What the task requires =
Can you transcribe the data exactly? Leave the pictures out.

[Saved entries]
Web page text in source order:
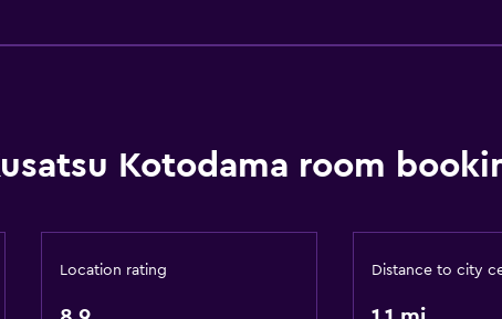
Upper floors accessible
Kotodama room
Location rating Distance to city
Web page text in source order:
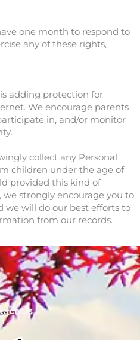
one month to respond to
any of these rights,
adding protection for
We encourage parents
in, and/or monitor
collect any Personal
children under the age of
provided this kind of
strongly encourage you to
we will do our best efforts to
from our records.
Us
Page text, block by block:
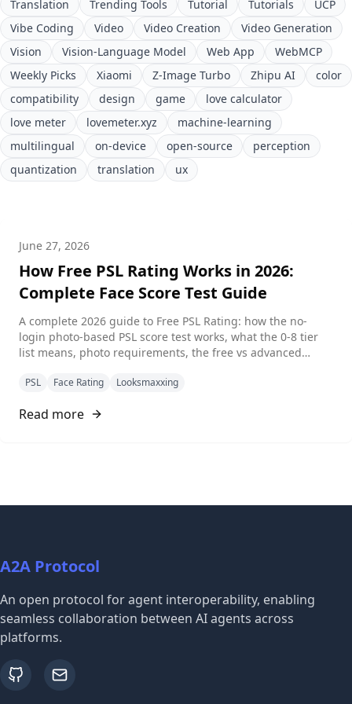
Translation Trending Tools Tutorial Tutorials
UCP
Vibe Coding
Video Video Creation
Video Generation
Vision
Vision-Language Model Web App
WebMCP
Weekly Picks
Xiaomi Z-Image Turbo Zhipu AI
color
compatibility
design game
love calculator
love meter
lovemeter.xyz
machine-learning
multilingual
on-device open-source
perception
quantization
translation ux
June 27, 2026
How Free PSL Rating Works in 2026:
Complete Face Score Test Guide
A complete 2026 guide to Free PSL Rating: how the no-
login photo-based PSL score test works, what the 0-8 tier
list means, photo requirements, the free vs advanced
PSL Face Rating Looksmaxxing
Read more
A2A Protocol
An open protocol for agent interoperability, enabling
seamless collaboration between AI agents across
platforms.
github email
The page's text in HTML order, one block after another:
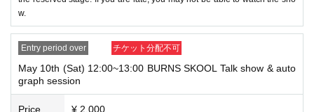
w.
Entry period over チケット分配不可
May 10th (Sat) 12:00~13:00 BURNS SKOOL Talk show & auto
graph session
Price ¥ 2,000
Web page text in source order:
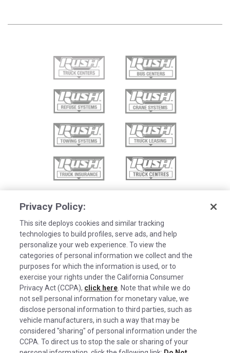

Response to the exercise =
Web page text in source order:
Upper floors accessible
Kotodama room
Location rating Distance to city
Web page text in source order:
one month to respond to
any of these rights,
adding protection for
We encourage parents
in, and/or monitor
collect any Personal
children under the age of
provided this kind of
strongly encourage you to
we will do our best efforts to
from our records.
Us
Page text, block by block:
Translation Trending Tools Tutorial Tutorials
UCP
Vibe Coding
Video Video Creation
Video Generation
Vision
Vision-Language Model Web App
WebMCP
Weekly Picks
Xiaomi Z-Image Turbo Zhipu AI
color
compatibility
design game
love calculator
love meter
lovemeter.xyz
machine-learning
multilingual
on-device open-source
perception
quantization
translation ux
June 27, 2026
How Free PSL Rating Works in 2026:
Complete Face Score Test Guide
A complete 2026 guide to Free PSL Rating: how the no-
login photo-based PSL score test works, what the 0-8 tier
list means, photo requirements, the free vs advanced
PSL Face Rating Looksmaxxing
Read more
A2A Protocol
An open protocol for agent interoperability, enabling
seamless collaboration between AI agents across
platforms.
github email
The page's text in HTML order, one block after another:
w.
Entry period over チケット分配不可
May 10th (Sat) 12:00~13:00 BURNS SKOOL Talk show & auto
graph session
Price ¥ 2,000
Web page text in source order:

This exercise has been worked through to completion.